----- Exercise data -----

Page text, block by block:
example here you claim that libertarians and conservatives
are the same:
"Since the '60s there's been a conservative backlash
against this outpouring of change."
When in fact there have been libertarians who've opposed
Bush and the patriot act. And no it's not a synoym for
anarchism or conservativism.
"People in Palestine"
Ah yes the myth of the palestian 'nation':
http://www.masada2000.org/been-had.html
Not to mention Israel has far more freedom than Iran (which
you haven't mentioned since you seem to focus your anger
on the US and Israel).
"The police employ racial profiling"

-----
----- Exercise data -----

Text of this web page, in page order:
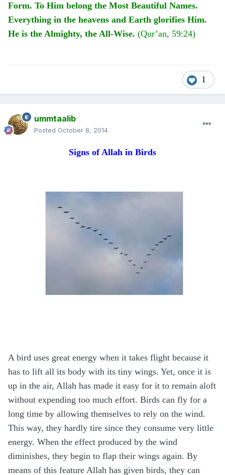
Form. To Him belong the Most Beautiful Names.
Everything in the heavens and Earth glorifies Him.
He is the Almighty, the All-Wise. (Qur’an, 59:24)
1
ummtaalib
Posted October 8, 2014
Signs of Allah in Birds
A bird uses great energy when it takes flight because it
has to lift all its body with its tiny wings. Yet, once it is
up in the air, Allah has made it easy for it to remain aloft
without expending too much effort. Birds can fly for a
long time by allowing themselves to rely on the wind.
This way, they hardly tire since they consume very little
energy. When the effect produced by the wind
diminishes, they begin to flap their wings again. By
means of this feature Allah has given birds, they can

-----

| Problem details |
A bare number is the whole answer: state how many lines in the data above contain "they".

| Finished exercise |
3